Dos bandos que son uno

No hay actitud más saludable en un debate que la de presuponer la mejor de las intenciones al adversario. Es lo que me propongo cuando leo a Andreu Navarra, autor de libros como Prohibido aprender o Devaluación continua; a Ani Pérez, autora de Las falsas alternativas: pedagogía libertaria y nueva educación o a Alberto Royo, con quienes no estoy de acuerdo la mayoría de ocasiones, pero que sé que lo que cuentan no lo cuentan de manera ociosa o movidos por intereses espurios. Sin compartir sus apreciaciones, algunas de sus argumentaciones no son banales, sino que incluso en el peor de los casos son intuiciones que apuntan a malestares educativos con los que muchos profesores conviven en su día a día.

placeholder Un grupo de niños con su profesora. (EFE/Mariscal)
Un grupo de niños con su profesora. (EFE/Mariscal)

No creo que los chavales de hoy estén tan mal preparados, que sean tan ignorantes y caprichosos como señalan los nostálgicos intelectuales, pero tampoco creo en el triunfalismo con que a veces los retratan desde la otra orilla, como si la reducción de los niveles de fracaso educativo fuese justificación para sentarse a disfrutar de las palmaditas en la espalda. Creo que, efectivamente, sí hay problemas de concentración, de abuso de pantallas, de reducción del tiempo de lectura, entre otras razones, porque son cosas que también están ocurriendo a los adultos; son retos que trascienden, al menos en su diagnóstico, lo político. Otra cuestión es que las soluciones pasen por lo político y ahí cada cual abogue por lo suyo.

Si alguien ajeno al mundo educativo entra en Twitter estos días, o se lee las acusaciones cruzadas entre unos y otros en blogs, probablemente no entienda nada, de igual manera que el recién llegado a una familia no conoce la acumulación de rencillas entre sus miembros que explotan en la cena de Navidad. Son mensajes llenos de sobreentendidos, referencias implícitas y simplificaciones que suelen pasar por alto la complejidad del pensamiento. Lo que suele ocurrir con el pensamiento de grupo es que una vez que se conforman distintos bandos es muy difícil salir de dinámicas en las cuales el adversario es ridiculizado y reducido a unos rasgos banales, mientras que los nuestros son los que siempre tienen la razón, toda la razón y nada más que la razón (y, además, los únicos que actúan de buena fe).

Los debates no son más que una excusa para reforzarnos frente el enemigo

Cuando comenté todo esto a una compañera me respondió que era muy fácil ser equidistante, y es posible, aunque también es verdad que desde la equidistancia se ven bien los sesgos ajenos, como ese reduccionismo creciente en los discursos educativos en los que es muy fácil prever qué y cómo va a opinar cada cual sobre cada tema. El maniqueísmo de los dos bandos es el siguiente paso en un debate viciado que tal vez dio el salto mediático con el Panfleto antipedagógico de Ricardo Moreno Castillo, el primer momento en el que se percibió lo rentable que resultaba convertir el debate educativo en confrontación y lo tranquilizador que es reducir el mundo a caricatura.

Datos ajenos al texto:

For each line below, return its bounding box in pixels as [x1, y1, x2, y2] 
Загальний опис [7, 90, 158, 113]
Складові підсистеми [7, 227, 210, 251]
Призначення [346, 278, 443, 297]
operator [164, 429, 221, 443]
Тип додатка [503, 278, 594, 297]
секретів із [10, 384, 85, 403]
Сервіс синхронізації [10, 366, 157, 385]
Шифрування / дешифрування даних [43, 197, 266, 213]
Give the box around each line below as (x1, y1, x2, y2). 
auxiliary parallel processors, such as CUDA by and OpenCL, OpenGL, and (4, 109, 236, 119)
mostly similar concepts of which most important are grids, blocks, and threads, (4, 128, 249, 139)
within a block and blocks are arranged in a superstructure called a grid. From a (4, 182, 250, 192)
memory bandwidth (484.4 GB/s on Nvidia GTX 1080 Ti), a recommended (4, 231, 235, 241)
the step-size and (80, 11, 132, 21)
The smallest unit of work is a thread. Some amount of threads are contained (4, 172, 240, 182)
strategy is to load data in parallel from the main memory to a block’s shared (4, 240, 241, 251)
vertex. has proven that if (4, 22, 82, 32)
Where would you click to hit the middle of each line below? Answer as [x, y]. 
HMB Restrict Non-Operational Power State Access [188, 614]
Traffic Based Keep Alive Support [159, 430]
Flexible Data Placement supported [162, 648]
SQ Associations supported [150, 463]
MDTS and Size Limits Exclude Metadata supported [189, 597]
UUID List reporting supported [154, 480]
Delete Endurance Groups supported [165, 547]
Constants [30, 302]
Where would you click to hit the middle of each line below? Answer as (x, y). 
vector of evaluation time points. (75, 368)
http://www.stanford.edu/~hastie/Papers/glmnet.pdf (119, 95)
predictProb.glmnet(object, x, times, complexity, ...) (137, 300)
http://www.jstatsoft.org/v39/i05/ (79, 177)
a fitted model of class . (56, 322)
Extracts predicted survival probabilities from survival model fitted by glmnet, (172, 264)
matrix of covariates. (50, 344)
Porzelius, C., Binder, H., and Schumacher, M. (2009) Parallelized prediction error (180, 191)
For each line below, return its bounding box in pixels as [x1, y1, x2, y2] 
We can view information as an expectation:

Uno de los grandes problemas de la política actual son los debates meta, en los cuales el asunto a debatir y sus sutilidades dan exactamente igual, porque en realidad no son más que una excusa para reforzar tus propias posiciones frente al enemigo. Al final, cuando las comunidades (como en este caso la educativa) se dividen en dos, forzando, aunque sea de forma implícita, a que todo el mundo tome partido, se olvidan los problemas para terminar discutiendo únicamente sobre uno mismo y los demás hasta llegar a ese punto en el que ya nadie recuerda por qué estábamos enfrentados.

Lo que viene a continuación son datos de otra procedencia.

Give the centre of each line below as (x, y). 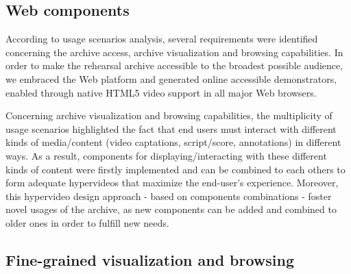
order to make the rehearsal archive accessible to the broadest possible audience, (174, 65)
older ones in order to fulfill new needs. (87, 222)
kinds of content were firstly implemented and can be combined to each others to (175, 169)
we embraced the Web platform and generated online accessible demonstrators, (171, 78)
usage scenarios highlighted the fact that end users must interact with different (171, 128)
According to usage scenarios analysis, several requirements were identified (162, 39)
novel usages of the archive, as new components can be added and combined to (171, 209)
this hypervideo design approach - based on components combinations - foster (169, 196)
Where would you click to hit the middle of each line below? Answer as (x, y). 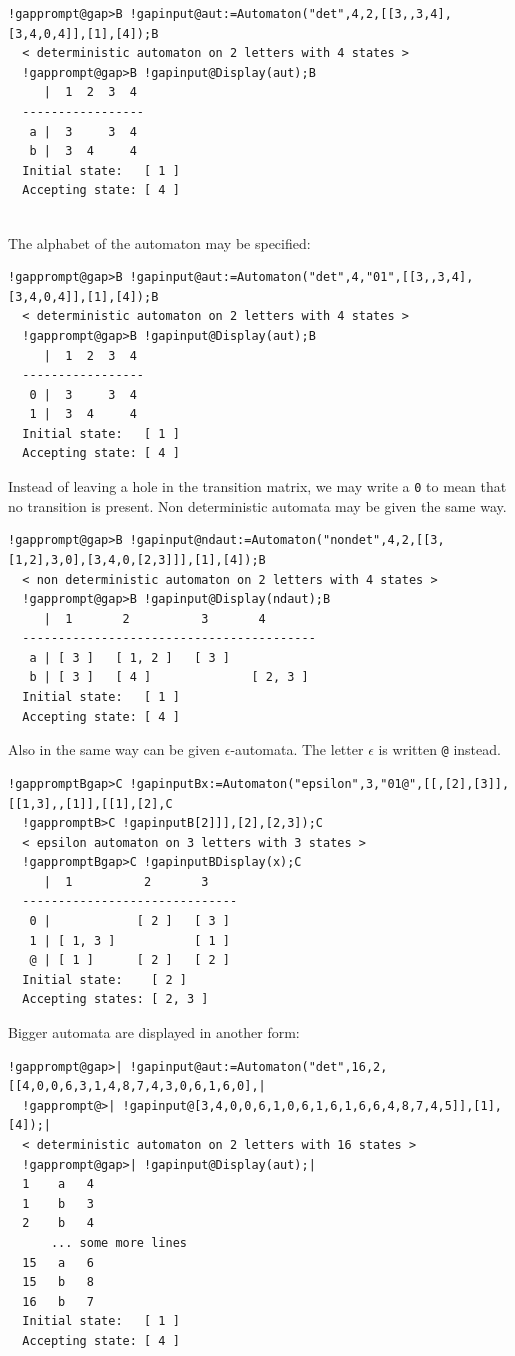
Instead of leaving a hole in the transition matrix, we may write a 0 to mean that (257, 486)
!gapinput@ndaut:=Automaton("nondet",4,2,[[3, (287, 540)
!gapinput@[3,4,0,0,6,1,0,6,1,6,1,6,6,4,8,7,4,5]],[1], (312, 1105)
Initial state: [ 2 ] (104, 979)
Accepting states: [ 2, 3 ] (115, 999)
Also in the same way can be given (114, 749)
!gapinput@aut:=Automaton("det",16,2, (258, 1066)
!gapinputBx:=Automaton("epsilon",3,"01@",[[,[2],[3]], (319, 783)

Una de las ventajas de analizar la actualidad desde la barrera y con el palillo en la boca es que resulta muy cómodo, claro, pero también permite percibir determinados vicios antes de que los que incurren en ellos se den cuenta. Como periodista que de vez en cuando se zambulle en la realidad educativa, estoy empezando a percibir el estallido de una guerra hasta ahora más o menos sorda y que lleva en marcha décadas (tal vez 30 años, desde el nacimiento de la LOGSE) pero que quizá no había sido tan evidente como hoy. Una batalla que ya no se produce en los centros educativos, sino en la red, en los periódicos y en las librerías.